On 08.01.2021 02:16, David Collins wrote:
> The final step in regulator_register() is to call
> regulator_resolve_supply() for each registered regulator
> (including the one in the process of being registered).  The
> regulator_resolve_supply() function first checks if rdev->supply
> is NULL, then it performs various steps to try to find the supply.
> If successful, rdev->supply is set inside of set_supply().
>
> This procedure can encounter a race condition if two concurrent
> tasks call regulator_register() near to each other on separate CPUs
> and one of the regulators has rdev->supply_name specified.  There
> is currently nothing guaranteeing atomicity between the rdev->supply
> check and set steps.  Thus, both tasks can observe rdev->supply==NULL
> in their regulator_resolve_supply() calls.  This then results in
> both creating a struct regulator for the supply.  One ends up
> actually stored in rdev->supply and the other is lost (though still
> present in the supply's consumer_list).
>
> Here is a kernel log snippet showing the issue:
>
> [   12.421768] gpu_cc_gx_gdsc: supplied by pm8350_s5_level
> [   12.425854] gpu_cc_gx_gdsc: supplied by pm8350_s5_level
> [   12.429064] debugfs: Directory 'regulator.4-SUPPLY' with parent
>                 '17a00000.rsc:rpmh-regulator-gfxlvl-pm8350_s5_level'
>                 already present!
>
> Avoid this race condition by holding the rdev->mutex lock inside
> of regulator_resolve_supply() while checking and setting
> rdev->supply.
>
> Signed-off-by: David Collins <collinsd@xxxxxxxxxxxxxx>

This patch landed in linux next-20210112 as commit eaa7995c529b 
("regulator: core: avoid regulator_resolve_supply() race condition").

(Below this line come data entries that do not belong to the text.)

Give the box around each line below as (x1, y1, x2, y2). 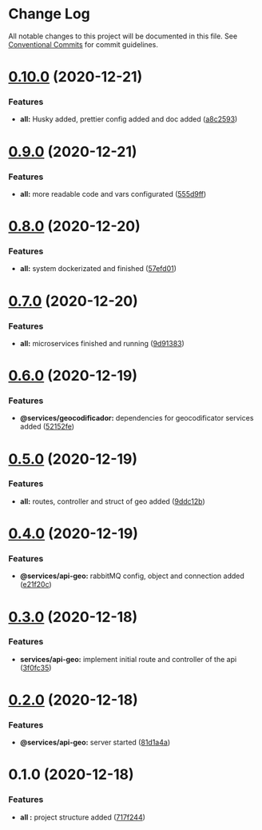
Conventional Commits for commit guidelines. (8, 39, 158, 49)
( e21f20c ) (19, 580, 52, 589)
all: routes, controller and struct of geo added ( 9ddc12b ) (19, 497, 205, 506)
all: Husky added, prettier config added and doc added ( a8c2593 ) (19, 114, 238, 124)
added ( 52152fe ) (19, 421, 74, 432)
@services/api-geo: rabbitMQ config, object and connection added (19, 571, 245, 581)
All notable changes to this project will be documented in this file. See (8, 31, 238, 41)
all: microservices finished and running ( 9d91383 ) (19, 338, 185, 348)
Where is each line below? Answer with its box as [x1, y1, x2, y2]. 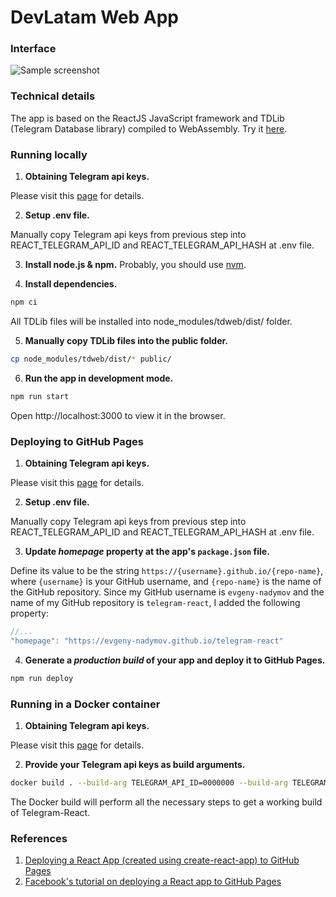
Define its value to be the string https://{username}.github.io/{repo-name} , [10, 565, 324, 576]
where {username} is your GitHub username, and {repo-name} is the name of [10, 576, 322, 587]
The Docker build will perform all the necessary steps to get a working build [10, 796, 323, 808]
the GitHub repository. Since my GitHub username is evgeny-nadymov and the [10, 586, 325, 598]
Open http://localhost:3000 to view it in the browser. [10, 409, 226, 421]
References [10, 831, 68, 845]
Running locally [10, 147, 88, 161]
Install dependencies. [24, 278, 118, 290]
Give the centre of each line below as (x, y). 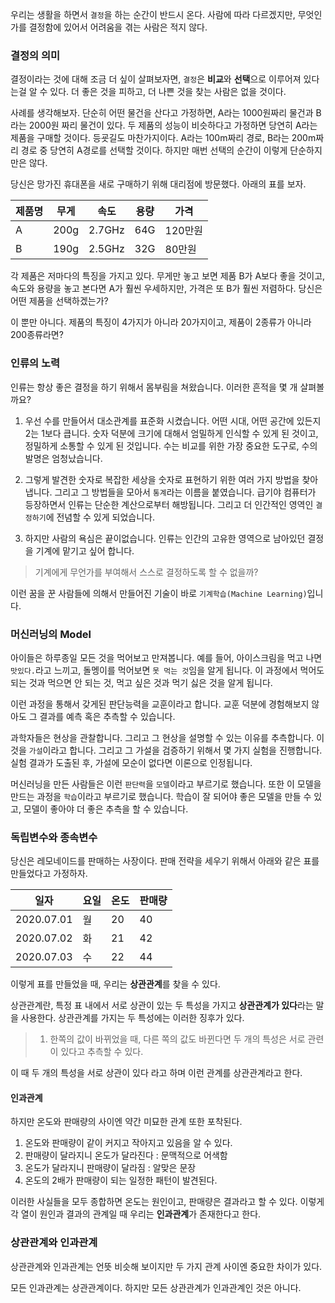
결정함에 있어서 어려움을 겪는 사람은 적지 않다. (118, 27)
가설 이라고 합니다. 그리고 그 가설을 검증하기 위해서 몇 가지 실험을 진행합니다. (175, 750)
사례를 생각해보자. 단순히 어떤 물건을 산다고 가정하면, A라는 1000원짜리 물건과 (162, 113)
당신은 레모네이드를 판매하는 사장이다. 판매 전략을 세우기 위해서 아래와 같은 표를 (165, 861)
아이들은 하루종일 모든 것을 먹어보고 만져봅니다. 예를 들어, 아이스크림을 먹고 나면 (166, 657)
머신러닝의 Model (51, 634)
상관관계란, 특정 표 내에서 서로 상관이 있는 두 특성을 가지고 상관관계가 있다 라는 (162, 1005)
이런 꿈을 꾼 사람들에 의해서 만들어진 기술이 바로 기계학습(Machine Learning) (159, 593)
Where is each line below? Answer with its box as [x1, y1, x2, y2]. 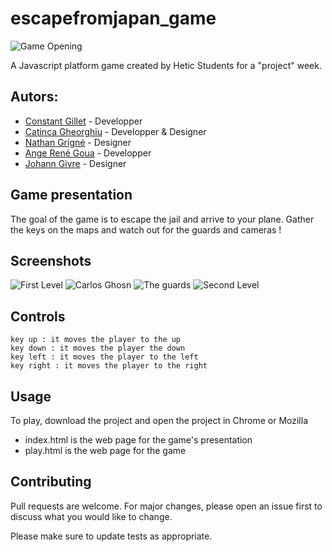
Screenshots [10, 252, 92, 269]
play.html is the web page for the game [24, 445, 187, 456]
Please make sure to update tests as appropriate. [10, 530, 213, 542]
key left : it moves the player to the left [10, 352, 199, 362]
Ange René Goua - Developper [24, 147, 152, 159]
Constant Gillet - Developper [24, 115, 143, 127]
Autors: [10, 88, 59, 106]
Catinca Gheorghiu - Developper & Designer [24, 125, 207, 137]
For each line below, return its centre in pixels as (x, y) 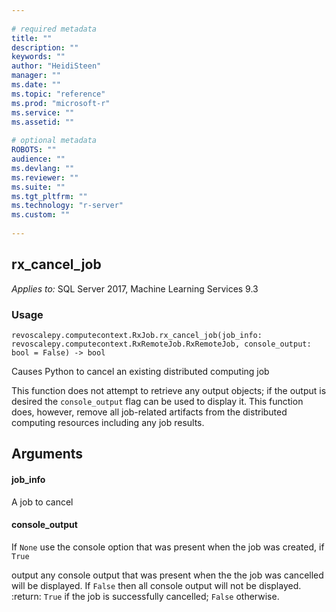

I 
found that it triggers a following lockdep warning during the DWC3 
driver registration on some Exynos based boards (this log is from 
Samsung Exynos5420-based Peach-Pit board):

======================================================
WARNING: possible circular locking dependency detected
5.11.0-rc1-00008-geaa7995c529b #10095 Not tainted
------------------------------------------------------
swapper/0/1 is trying to acquire lock:
c12e1b80 (regulator_list_mutex){+.+.}-{3:3}, at: 
regulator_lock_dependent+0x4c/0x2b0

but task is already holding lock:
df7190c0 (regulator_ww_class_mutex){+.+.}-{3:3}, at: 
regulator_resolve_supply+0x44/0x318

which lock already depends on the new lock.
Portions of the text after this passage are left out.